A Hybrid Discontinuous/Continuous Galerkin Approach to Non-Hydrostatic Euler Model for Water Waves

Coastal communities and ecosystems in near-shore areas are prone to the impacts of hurricanes, winter storms, tsunamis, and chronic sea-level rise. Numerical modeling has become an indispensable tool in coastal engineering and science. Rapid advances in computational technology allow solving the Euler equations or Navier-Stokes equations for non-hydrostatic free surface waves directly for practical applications. This work presents a non-hydrostatic Euler model for fully dispersive nonlinear water waves, and its application to wave propagation from deep sea to the shoreline. The σ-coordinate maps the irregular physical domain to the regular computation domain. A numerical scheme based on a hybrid of discontinuous Galerkin (DG) method and continuous Galerkin (CG) method is proposed. This scheme retains the advantages of Galerkin methods such as high-order approximation, hp-adaptivity (element size and polynomial order, respectively), easy handling complex geometry, etc., and reduces the computational cost by coupling the CG and DG method.

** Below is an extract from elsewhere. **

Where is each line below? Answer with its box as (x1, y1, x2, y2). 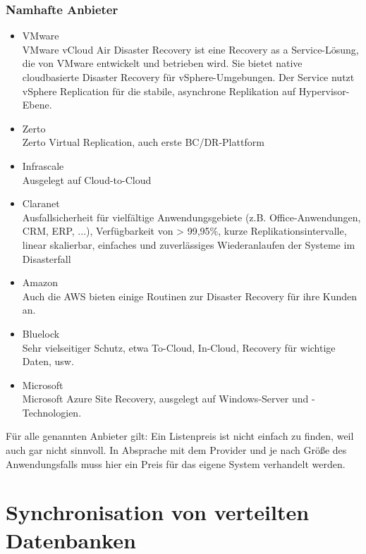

The numerical algorithm is split into hydrostatic and non-hydrostatic phases. In the hydrostatic phase, the DG method is employed to compute the mass and momentum flux explicitly. In the following non-hydrostatic phase, the CG method is adopted to solve the Poisson equation to obtain pressure correction. Model validation is carried out by conducting numerical test cases of wave propagation over a submerged bar, wave shoaling, breaking and run-up. The numerical results are compared with analytical solutions and experimental data. Detailed results will be presented at the conference.